[Records from a dataset]
● ● ● ●
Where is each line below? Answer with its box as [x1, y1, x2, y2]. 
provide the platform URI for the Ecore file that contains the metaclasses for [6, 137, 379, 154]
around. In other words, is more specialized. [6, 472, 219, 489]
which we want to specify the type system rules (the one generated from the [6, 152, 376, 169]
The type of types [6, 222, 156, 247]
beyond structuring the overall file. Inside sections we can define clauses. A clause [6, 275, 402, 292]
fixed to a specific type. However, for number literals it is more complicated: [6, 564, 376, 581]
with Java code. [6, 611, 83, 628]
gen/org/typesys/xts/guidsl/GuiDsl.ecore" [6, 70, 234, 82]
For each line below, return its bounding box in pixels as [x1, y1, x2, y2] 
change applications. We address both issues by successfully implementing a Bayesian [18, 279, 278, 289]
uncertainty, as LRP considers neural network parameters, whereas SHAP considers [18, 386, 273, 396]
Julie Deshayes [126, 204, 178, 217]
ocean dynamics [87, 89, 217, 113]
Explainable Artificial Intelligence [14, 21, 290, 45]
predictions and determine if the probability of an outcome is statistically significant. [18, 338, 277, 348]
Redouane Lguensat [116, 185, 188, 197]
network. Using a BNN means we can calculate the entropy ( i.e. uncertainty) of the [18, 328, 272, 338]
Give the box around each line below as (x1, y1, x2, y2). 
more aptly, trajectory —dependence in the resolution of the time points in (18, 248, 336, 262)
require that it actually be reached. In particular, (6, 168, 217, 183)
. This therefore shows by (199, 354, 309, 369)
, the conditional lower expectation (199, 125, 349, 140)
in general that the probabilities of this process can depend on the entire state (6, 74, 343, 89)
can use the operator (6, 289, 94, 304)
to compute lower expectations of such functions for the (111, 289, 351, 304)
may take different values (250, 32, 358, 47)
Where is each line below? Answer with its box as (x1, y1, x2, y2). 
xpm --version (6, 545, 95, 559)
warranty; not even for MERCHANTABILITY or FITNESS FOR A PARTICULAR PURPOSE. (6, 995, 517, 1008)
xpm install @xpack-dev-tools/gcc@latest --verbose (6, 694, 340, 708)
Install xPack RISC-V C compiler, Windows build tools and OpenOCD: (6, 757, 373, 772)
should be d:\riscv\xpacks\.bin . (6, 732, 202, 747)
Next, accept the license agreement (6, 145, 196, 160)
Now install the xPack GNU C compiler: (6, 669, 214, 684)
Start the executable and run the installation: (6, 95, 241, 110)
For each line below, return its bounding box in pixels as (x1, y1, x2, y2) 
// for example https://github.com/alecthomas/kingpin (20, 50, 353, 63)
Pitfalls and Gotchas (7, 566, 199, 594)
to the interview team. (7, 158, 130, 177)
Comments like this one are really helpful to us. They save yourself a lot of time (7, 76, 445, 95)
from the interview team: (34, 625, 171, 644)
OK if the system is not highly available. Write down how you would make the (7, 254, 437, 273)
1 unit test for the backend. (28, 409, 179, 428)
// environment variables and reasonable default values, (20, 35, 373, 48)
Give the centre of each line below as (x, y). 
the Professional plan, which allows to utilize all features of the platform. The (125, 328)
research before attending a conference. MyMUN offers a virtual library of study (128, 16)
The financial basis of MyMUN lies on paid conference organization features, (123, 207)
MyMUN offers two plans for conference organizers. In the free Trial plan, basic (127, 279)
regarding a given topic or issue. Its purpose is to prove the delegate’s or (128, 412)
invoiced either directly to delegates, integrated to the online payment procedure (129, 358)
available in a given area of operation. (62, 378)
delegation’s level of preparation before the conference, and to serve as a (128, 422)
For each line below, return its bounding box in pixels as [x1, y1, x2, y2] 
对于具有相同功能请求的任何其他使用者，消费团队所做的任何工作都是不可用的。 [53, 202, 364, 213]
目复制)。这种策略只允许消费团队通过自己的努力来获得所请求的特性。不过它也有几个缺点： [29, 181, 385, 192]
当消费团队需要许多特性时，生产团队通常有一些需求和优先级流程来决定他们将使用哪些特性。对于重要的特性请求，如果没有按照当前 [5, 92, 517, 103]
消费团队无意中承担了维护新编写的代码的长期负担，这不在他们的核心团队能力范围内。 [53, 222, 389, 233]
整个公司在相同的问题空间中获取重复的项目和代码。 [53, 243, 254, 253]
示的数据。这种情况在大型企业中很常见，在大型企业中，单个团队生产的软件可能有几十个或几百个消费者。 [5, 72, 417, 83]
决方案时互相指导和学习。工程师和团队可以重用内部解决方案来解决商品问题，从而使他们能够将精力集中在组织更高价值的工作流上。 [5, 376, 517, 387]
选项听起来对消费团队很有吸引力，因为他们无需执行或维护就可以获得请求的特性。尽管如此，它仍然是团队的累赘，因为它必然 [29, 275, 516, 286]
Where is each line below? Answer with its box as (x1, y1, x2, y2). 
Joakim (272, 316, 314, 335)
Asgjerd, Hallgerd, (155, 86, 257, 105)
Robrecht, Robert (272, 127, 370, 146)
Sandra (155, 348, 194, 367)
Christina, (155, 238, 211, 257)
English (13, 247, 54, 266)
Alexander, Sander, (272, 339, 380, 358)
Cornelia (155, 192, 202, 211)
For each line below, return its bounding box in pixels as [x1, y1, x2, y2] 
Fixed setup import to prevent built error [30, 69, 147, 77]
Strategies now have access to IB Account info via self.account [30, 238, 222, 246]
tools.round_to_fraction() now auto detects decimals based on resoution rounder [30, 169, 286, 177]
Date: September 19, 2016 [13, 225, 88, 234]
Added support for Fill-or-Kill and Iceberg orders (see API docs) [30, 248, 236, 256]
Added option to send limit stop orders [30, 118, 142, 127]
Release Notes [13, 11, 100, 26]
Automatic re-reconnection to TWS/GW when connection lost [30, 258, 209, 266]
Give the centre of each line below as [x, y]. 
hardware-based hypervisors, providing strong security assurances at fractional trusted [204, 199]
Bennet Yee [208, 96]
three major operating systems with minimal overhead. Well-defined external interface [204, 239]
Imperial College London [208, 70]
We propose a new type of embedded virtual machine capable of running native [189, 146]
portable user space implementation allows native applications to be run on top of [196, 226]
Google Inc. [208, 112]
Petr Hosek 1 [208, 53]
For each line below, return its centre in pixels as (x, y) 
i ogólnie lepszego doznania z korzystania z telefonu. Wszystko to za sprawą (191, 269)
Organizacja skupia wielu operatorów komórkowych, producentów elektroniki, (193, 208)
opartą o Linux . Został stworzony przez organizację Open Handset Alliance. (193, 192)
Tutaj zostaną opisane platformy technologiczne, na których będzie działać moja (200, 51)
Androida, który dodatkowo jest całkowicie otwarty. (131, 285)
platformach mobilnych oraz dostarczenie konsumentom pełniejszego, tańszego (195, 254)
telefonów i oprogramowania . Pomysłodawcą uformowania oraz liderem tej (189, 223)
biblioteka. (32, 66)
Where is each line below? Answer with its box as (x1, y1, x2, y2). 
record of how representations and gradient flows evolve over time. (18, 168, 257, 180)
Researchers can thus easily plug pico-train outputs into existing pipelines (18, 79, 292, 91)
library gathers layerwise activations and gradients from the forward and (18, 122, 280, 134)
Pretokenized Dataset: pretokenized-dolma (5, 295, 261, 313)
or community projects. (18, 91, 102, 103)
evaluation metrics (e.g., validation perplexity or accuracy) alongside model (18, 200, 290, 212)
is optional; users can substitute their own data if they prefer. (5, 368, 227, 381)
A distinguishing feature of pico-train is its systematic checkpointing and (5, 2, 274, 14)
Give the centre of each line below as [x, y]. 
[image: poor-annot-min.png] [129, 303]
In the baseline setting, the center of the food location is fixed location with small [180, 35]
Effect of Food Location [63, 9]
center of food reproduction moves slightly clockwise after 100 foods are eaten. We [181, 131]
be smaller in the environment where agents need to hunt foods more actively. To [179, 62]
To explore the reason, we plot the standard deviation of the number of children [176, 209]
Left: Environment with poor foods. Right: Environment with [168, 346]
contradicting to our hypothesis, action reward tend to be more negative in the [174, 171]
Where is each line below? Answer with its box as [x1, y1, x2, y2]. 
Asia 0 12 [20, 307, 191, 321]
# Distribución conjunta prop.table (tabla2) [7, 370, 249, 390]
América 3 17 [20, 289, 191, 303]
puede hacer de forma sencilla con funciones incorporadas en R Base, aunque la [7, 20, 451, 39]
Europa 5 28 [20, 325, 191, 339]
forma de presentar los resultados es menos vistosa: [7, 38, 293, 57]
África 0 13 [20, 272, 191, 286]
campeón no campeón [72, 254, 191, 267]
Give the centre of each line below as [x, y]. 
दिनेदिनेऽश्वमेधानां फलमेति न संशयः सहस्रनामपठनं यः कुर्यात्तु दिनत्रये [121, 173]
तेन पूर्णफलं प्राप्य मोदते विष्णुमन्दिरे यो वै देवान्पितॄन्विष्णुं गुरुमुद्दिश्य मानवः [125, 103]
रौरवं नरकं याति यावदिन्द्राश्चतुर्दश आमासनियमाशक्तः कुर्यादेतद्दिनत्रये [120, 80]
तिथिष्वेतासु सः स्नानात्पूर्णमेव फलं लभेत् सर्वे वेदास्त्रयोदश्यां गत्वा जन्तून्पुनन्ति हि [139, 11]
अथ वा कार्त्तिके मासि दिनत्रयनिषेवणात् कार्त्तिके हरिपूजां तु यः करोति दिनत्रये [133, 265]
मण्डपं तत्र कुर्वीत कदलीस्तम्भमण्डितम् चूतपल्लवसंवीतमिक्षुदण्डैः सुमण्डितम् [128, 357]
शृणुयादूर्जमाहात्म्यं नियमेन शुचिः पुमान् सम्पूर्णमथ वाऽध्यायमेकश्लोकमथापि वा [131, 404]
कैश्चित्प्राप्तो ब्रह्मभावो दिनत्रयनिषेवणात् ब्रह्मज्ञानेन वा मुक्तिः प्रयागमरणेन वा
● ● ● ●
== Aim of the exercise ==
If a line in the records above contains the word "network", count it, then give the total and nothing else.

== Response for this exercise ==
2